* **TASK DETAILS**: Search the entries below for the word "because", then copy each line in which it is found.

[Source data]
···
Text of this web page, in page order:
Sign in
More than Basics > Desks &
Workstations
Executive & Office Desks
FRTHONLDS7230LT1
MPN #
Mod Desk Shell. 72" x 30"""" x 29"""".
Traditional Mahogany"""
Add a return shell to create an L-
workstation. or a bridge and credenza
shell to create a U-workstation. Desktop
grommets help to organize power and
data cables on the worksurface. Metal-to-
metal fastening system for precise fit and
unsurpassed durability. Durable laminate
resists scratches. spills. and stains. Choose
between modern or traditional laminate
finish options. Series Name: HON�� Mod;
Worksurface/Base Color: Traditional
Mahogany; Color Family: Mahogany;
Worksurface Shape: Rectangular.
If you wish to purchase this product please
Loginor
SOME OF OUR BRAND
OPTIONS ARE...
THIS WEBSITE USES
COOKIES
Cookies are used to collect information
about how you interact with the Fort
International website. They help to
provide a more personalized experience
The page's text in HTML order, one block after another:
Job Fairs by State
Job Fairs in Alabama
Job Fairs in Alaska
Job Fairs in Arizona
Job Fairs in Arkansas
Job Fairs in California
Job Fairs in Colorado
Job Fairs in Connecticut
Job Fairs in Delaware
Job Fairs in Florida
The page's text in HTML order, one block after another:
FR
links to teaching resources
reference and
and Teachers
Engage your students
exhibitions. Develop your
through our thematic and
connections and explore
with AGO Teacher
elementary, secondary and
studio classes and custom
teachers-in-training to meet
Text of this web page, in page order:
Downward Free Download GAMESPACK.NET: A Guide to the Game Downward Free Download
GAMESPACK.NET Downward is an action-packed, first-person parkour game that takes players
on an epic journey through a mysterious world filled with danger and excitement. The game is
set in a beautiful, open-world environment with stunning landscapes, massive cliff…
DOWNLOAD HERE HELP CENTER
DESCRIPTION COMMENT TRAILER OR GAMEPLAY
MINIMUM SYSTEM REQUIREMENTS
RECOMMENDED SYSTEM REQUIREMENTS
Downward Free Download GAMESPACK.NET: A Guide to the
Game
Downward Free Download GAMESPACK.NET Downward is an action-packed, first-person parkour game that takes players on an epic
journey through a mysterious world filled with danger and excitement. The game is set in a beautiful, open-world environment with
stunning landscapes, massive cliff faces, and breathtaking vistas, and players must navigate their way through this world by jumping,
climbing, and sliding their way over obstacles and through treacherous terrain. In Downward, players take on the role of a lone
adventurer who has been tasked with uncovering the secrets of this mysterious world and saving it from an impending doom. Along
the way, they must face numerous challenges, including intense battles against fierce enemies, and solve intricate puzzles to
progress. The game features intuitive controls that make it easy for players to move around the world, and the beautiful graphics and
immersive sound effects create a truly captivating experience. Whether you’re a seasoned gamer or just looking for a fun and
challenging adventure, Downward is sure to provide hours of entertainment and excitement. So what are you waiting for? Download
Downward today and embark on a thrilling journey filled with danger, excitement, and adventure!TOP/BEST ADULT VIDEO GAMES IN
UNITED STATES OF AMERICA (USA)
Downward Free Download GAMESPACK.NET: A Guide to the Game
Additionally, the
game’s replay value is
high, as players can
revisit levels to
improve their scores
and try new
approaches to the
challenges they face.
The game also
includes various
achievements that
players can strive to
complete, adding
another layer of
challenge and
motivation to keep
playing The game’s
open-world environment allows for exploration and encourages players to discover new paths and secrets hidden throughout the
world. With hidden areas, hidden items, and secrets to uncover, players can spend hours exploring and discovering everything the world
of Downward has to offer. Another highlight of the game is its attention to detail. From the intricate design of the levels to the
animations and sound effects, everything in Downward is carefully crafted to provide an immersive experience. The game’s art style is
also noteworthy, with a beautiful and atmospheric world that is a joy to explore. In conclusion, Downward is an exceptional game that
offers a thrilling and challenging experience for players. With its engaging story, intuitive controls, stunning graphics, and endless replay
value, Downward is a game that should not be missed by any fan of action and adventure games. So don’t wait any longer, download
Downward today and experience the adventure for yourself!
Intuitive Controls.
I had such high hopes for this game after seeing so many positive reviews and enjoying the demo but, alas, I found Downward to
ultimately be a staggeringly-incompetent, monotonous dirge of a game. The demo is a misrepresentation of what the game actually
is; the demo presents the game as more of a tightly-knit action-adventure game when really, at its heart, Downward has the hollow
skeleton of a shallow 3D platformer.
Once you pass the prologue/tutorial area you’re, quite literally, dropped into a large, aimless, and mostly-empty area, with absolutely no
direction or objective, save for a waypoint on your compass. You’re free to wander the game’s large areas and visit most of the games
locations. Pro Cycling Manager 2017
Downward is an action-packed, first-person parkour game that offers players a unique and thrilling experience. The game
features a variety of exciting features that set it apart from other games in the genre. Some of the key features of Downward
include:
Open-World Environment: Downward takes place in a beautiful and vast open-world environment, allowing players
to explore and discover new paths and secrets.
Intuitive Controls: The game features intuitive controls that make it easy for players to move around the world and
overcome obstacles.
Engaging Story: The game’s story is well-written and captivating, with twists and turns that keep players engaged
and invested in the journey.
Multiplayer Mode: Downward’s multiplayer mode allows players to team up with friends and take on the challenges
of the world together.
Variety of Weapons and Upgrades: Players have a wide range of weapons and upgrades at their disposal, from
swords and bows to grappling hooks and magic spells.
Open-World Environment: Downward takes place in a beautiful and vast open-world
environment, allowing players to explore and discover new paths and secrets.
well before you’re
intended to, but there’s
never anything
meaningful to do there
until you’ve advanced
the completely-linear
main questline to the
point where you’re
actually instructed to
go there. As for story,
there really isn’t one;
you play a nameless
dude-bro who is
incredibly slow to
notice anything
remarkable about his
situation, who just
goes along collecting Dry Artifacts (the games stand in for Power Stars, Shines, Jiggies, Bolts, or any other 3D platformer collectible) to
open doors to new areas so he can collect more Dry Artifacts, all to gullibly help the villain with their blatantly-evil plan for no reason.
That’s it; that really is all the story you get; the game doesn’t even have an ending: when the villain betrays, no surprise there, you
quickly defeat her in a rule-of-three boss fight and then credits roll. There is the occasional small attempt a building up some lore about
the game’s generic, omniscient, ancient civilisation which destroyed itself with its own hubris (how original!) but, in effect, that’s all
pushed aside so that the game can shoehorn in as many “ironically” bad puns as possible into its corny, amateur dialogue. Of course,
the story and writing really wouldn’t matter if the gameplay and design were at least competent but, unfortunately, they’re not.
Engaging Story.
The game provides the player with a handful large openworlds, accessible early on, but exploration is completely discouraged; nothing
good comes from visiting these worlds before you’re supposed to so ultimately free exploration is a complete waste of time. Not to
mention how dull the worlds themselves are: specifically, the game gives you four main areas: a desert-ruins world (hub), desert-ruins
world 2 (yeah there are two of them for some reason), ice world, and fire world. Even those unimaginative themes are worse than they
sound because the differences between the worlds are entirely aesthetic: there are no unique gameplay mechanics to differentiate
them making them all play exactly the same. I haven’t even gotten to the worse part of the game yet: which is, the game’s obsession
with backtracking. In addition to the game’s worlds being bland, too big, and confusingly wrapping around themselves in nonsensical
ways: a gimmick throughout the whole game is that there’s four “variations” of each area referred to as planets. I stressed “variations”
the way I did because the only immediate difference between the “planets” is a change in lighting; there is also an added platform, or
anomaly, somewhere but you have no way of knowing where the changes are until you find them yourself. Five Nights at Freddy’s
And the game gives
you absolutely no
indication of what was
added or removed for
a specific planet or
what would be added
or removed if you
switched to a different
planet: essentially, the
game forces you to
···
* **EXERCISE SOLUTION**:
sound because the differences between the worlds are entirely aesthetic: there are no unique gameplay mechanics to differentiate
the way I did because the only immediate difference between the “planets” is a change in lighting; there is also an added platform, or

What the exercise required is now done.